Take a look at the initial query in this recipe, remove the Filter()
function, run the query, and notice how quickly the results come, although the multidimensional set again counts millions of tuples. The trick is that the NON EMPTY
operator uses the set on the opposite axis, the columns, to reduce the set on rows. Therefore, it can be said that NON EMPTY
is highly dependent on members on axes and their values in columns and rows.
Contrary to the NON EMPTY
operator found only on axes, the NonEmpty()
function can be used anywhere in the query.
The NonEmpty()
function removes all the members from its first set, where the value of one or more measures in the second set is empty. If no measure is specified, the function is evaluated in the context of the current member.
In other words, the NonEmpty()
function is highly dependent on members in the second set, the slicer, or the current coordinate, in general.
Common mistakes and useful tips
If a second set in the NonEmpty()
function is not provided, the expression is evaluated in the context of the current measure in the moment of evaluation, and current members of attribute hierarchies, also in the time of evaluation. In other words, if you're defining a calculated measure and you forget to include a measure in the second set, the expression is evaluated for that same measure which leads to null, a default initial value of every measure. If you're simply evaluating the set on the axis, it will be evaluated in the context of the current measure, the default measure in the cube or the one provided in the slicer. Again, this is perhaps not something you expected. In order to prevent these problems, always include a measure in the second set.
NonEmpty()
reduces sets, just like a few other functions, namely Filter()
and Existing()
do. But what's special about NonEmpty()
is that it reduces sets extremely efficiently and quickly. Because of that, there are some rules about where to position NonEmpty()

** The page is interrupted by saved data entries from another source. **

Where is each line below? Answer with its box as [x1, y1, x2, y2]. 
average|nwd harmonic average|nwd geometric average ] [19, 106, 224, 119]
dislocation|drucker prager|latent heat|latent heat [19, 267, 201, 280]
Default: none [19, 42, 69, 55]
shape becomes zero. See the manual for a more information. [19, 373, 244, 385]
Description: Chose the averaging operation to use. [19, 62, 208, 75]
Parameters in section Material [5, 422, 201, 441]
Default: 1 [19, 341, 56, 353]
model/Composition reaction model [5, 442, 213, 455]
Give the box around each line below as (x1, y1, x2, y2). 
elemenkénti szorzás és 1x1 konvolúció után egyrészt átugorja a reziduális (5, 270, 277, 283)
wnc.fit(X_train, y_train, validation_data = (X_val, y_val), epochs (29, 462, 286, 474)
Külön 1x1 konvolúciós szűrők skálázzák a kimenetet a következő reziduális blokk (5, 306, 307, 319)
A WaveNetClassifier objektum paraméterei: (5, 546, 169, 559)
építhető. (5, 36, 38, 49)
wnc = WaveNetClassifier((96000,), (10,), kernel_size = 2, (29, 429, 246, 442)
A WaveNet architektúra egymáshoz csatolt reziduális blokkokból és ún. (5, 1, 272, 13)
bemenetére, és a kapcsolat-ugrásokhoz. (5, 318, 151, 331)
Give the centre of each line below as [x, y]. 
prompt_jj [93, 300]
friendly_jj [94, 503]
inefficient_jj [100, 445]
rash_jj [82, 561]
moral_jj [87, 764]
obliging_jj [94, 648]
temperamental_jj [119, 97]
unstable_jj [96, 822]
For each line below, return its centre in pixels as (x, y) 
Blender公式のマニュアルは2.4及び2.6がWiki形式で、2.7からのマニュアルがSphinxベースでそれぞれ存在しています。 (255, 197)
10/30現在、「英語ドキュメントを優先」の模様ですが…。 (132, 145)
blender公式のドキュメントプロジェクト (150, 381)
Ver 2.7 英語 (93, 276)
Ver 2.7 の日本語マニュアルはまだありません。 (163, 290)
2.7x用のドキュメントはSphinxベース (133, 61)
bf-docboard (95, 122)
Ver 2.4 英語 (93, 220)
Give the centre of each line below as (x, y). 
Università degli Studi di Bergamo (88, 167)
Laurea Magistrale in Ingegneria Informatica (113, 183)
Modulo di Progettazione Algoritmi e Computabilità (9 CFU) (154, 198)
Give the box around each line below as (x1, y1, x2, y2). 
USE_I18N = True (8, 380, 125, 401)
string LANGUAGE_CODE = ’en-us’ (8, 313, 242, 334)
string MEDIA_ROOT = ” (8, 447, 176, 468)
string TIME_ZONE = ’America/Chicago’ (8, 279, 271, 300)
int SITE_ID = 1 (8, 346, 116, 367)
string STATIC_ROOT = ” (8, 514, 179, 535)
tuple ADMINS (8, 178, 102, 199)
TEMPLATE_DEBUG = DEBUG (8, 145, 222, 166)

in calculations made by the composition of MDX functions (one function wrapping the other). If we're trying to detect multi-select, that is, multiple members in the slicer, NonEmpty()
should go inside with the EXISTING
function/keyword outside. The reason is that although they both shrink sets efficiently, NonEmpty()
works great if the set is intact. EXISTING
is not affected by the order of members or compactness of the set. Therefore, NonEmpty()
should be applied earlier.
You may get System.OutOfMemory errors if you use the CrossJoin()
operation on many large hierarchies because the cross join generates a Cartesian product of those hierarchies. In that case, consider using NonEmpty()
to reduce the space to a smaller subcube. Also, don't forget to group the hierarchies by their dimension inside the cross join.